Could you return all of the entries below exactly, minus the pictures?

##### SUPPLIED DATA #####

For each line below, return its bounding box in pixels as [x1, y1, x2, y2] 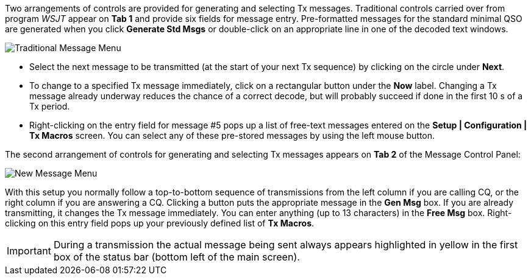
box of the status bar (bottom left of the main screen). [53, 251, 300, 263]
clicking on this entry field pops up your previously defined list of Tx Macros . [5, 218, 315, 228]
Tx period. [29, 101, 70, 111]
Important [7, 245, 51, 257]
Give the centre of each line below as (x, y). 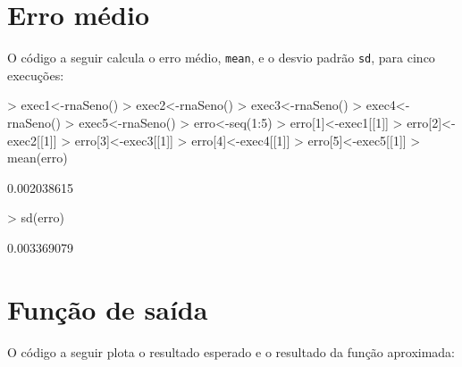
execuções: (36, 75)
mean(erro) (38, 158)
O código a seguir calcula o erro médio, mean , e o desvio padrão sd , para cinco (221, 58)
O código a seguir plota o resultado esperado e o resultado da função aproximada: (231, 351)
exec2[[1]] (32, 140)
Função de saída (108, 309)
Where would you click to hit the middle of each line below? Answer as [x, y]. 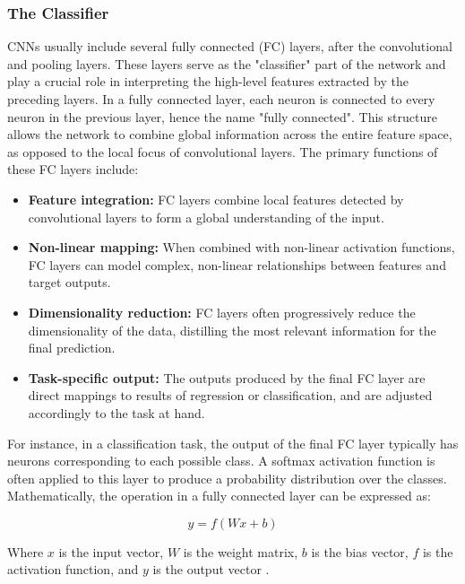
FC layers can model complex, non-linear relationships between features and [237, 264]
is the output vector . [211, 569]
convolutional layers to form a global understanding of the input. [206, 217]
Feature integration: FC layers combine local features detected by [216, 199]
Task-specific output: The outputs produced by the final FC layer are [227, 377]
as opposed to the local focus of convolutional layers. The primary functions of [223, 151]
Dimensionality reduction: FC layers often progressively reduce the [222, 312]
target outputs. [69, 282]
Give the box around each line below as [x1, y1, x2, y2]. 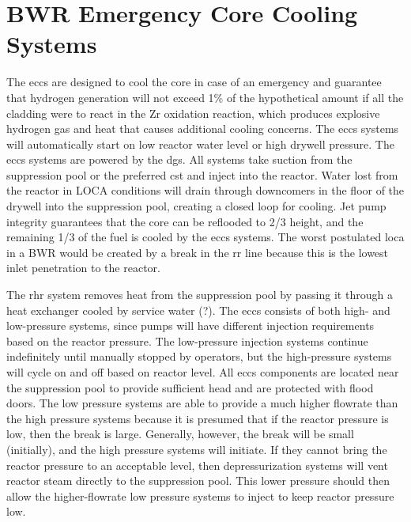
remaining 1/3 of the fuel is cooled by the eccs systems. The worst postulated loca [6, 229, 405, 245]
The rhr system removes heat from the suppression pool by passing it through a [6, 286, 393, 303]
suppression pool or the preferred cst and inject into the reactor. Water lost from [6, 166, 398, 183]
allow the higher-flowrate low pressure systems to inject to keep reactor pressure [6, 487, 394, 504]
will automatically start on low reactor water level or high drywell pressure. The [6, 135, 394, 152]
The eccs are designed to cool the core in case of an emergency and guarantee [6, 74, 382, 90]
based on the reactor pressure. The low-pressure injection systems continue [6, 332, 368, 349]
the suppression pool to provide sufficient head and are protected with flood [6, 379, 374, 395]
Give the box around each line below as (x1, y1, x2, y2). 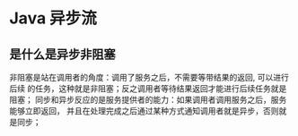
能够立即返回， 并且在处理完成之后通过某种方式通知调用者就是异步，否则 (9, 106, 279, 116)
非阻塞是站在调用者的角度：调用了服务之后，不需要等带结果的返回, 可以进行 (9, 72, 289, 82)
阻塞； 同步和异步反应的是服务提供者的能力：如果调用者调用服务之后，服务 (9, 95, 287, 105)
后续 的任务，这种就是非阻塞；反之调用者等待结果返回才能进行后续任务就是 (9, 83, 287, 94)
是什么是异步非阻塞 (9, 47, 116, 62)
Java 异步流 (9, 8, 97, 29)
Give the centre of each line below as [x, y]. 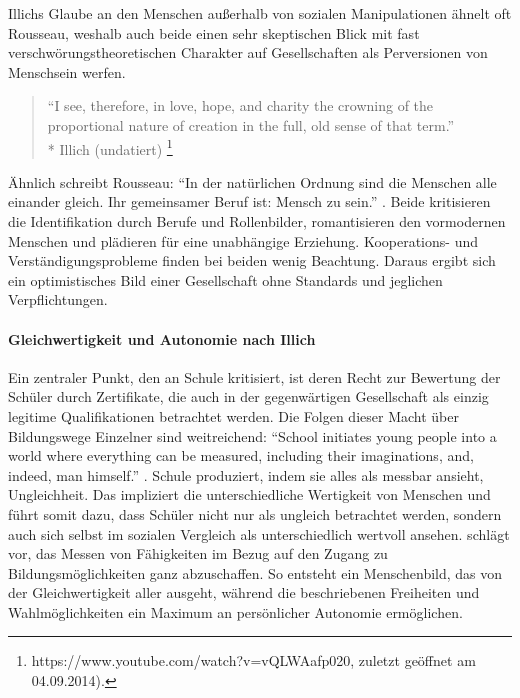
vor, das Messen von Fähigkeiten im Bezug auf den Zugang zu [198, 553]
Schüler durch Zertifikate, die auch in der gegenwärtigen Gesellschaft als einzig [248, 396]
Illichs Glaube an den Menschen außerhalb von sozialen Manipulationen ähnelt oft [260, 13]
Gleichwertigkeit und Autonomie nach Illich [162, 338]
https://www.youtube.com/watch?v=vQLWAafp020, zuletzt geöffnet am [253, 660]
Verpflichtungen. [58, 299]
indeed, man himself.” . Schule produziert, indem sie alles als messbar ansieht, [246, 474]
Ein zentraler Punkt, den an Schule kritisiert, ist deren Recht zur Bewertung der [254, 376]
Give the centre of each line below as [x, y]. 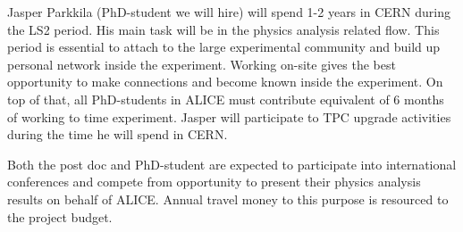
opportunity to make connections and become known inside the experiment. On [225, 82]
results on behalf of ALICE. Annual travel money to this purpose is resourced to [228, 199]
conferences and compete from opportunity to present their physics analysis [214, 182]
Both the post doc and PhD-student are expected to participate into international [232, 164]
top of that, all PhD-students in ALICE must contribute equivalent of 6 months [226, 99]
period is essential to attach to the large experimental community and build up [224, 47]
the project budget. [60, 216]
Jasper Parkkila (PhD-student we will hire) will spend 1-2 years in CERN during [229, 12]
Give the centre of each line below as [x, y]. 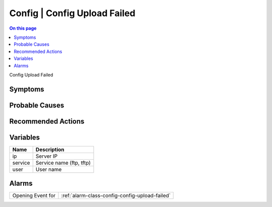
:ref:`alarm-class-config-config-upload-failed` [116, 195]
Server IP [47, 156]
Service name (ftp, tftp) [63, 163]
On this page [23, 28]
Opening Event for [34, 195]
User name [49, 169]
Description [50, 150]
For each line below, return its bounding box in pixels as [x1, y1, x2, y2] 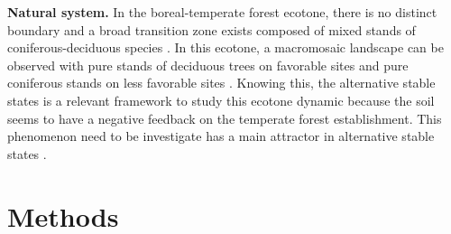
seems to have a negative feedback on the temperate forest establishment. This [7, 108, 442, 127]
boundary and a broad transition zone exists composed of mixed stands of [7, 20, 416, 39]
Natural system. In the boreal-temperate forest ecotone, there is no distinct [7, 3, 437, 21]
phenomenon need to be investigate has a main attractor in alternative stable [7, 126, 435, 145]
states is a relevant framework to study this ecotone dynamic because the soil [7, 90, 435, 109]
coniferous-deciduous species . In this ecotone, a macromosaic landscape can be [7, 38, 444, 57]
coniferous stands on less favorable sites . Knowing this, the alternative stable [7, 73, 436, 92]
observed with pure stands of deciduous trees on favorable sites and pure [7, 55, 409, 74]
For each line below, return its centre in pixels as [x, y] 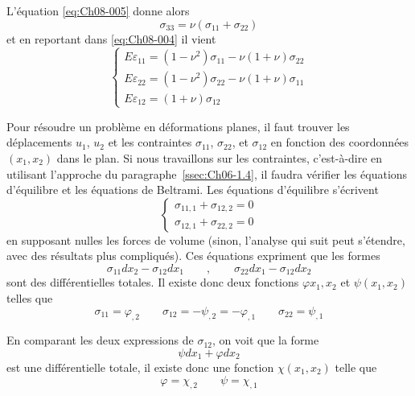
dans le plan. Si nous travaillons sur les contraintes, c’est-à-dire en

#####

**RESPONSE FOR THIS EXERCISE**
For each line below, return its bounding box in pixels as [x1, y1, x2, y2] 
box of the status bar (bottom left of the main screen). [53, 251, 300, 263]
clicking on this entry field pops up your previously defined list of Tx Macros . [5, 218, 315, 228]
Tx period. [29, 101, 70, 111]
Important [7, 245, 51, 257]
Give the centre of each line below as (x, y). 
execuções: (36, 75)
mean(erro) (38, 158)
O código a seguir calcula o erro médio, mean , e o desvio padrão sd , para cinco (221, 58)
O código a seguir plota o resultado esperado e o resultado da função aproximada: (231, 351)
exec2[[1]] (32, 140)
Função de saída (108, 309)
Where would you click to hit the middle of each line below? Answer as [x, y]. 
FC layers can model complex, non-linear relationships between features and [237, 264]
is the output vector . [211, 569]
convolutional layers to form a global understanding of the input. [206, 217]
Feature integration: FC layers combine local features detected by [216, 199]
Task-specific output: The outputs produced by the final FC layer are [227, 377]
as opposed to the local focus of convolutional layers. The primary functions of [223, 151]
Dimensionality reduction: FC layers often progressively reduce the [222, 312]
target outputs. [69, 282]
Give the box around each line below as [x1, y1, x2, y2]. 
remaining 1/3 of the fuel is cooled by the eccs systems. The worst postulated loca [6, 229, 405, 245]
The rhr system removes heat from the suppression pool by passing it through a [6, 286, 393, 303]
suppression pool or the preferred cst and inject into the reactor. Water lost from [6, 166, 398, 183]
allow the higher-flowrate low pressure systems to inject to keep reactor pressure [6, 487, 394, 504]
will automatically start on low reactor water level or high drywell pressure. The [6, 135, 394, 152]
The eccs are designed to cool the core in case of an emergency and guarantee [6, 74, 382, 90]
based on the reactor pressure. The low-pressure injection systems continue [6, 332, 368, 349]
the suppression pool to provide sufficient head and are protected with flood [6, 379, 374, 395]
Give the box around each line below as (x1, y1, x2, y2). 
能够立即返回， 并且在处理完成之后通过某种方式通知调用者就是异步，否则 (9, 106, 279, 116)
非阻塞是站在调用者的角度：调用了服务之后，不需要等带结果的返回, 可以进行 (9, 72, 289, 82)
阻塞； 同步和异步反应的是服务提供者的能力：如果调用者调用服务之后，服务 (9, 95, 287, 105)
后续 的任务，这种就是非阻塞；反之调用者等待结果返回才能进行后续任务就是 (9, 83, 287, 94)
是什么是异步非阻塞 (9, 47, 116, 62)
Java 异步流 (9, 8, 97, 29)
Give the centre of each line below as [x, y]. 
vor, das Messen von Fähigkeiten im Bezug auf den Zugang zu [198, 553]
Schüler durch Zertifikate, die auch in der gegenwärtigen Gesellschaft als einzig [248, 396]
Illichs Glaube an den Menschen außerhalb von sozialen Manipulationen ähnelt oft [260, 13]
Gleichwertigkeit und Autonomie nach Illich [162, 338]
https://www.youtube.com/watch?v=vQLWAafp020, zuletzt geöffnet am [253, 660]
Verpflichtungen. [58, 299]
indeed, man himself.” . Schule produziert, indem sie alles als messbar ansieht, [246, 474]
Ein zentraler Punkt, den an Schule kritisiert, ist deren Recht zur Bewertung der [254, 376]
Give the centre of each line below as [x, y]. 
opportunity to make connections and become known inside the experiment. On [225, 82]
results on behalf of ALICE. Annual travel money to this purpose is resourced to [228, 199]
conferences and compete from opportunity to present their physics analysis [214, 182]
Both the post doc and PhD-student are expected to participate into international [232, 164]
top of that, all PhD-students in ALICE must contribute equivalent of 6 months [226, 99]
period is essential to attach to the large experimental community and build up [224, 47]
the project budget. [60, 216]
Jasper Parkkila (PhD-student we will hire) will spend 1-2 years in CERN during [229, 12]
Give the centre of each line below as [x, y]. 
:ref:`alarm-class-config-config-upload-failed` [116, 195]
Server IP [47, 156]
Service name (ftp, tftp) [63, 163]
On this page [23, 28]
Opening Event for [34, 195]
User name [49, 169]
Description [50, 150]
For each line below, return its bounding box in pixels as [x1, y1, x2, y2] 
seems to have a negative feedback on the temperate forest establishment. This [7, 108, 442, 127]
boundary and a broad transition zone exists composed of mixed stands of [7, 20, 416, 39]
Natural system. In the boreal-temperate forest ecotone, there is no distinct [7, 3, 437, 21]
phenomenon need to be investigate has a main attractor in alternative stable [7, 126, 435, 145]
states is a relevant framework to study this ecotone dynamic because the soil [7, 90, 435, 109]
coniferous-deciduous species . In this ecotone, a macromosaic landscape can be [7, 38, 444, 57]
coniferous stands on less favorable sites . Knowing this, the alternative stable [7, 73, 436, 92]
observed with pure stands of deciduous trees on favorable sites and pure [7, 55, 409, 74]
For each line below, return its centre in pixels as [x, y] 
dans le plan. Si nous travaillons sur les contraintes, c’est-à-dire en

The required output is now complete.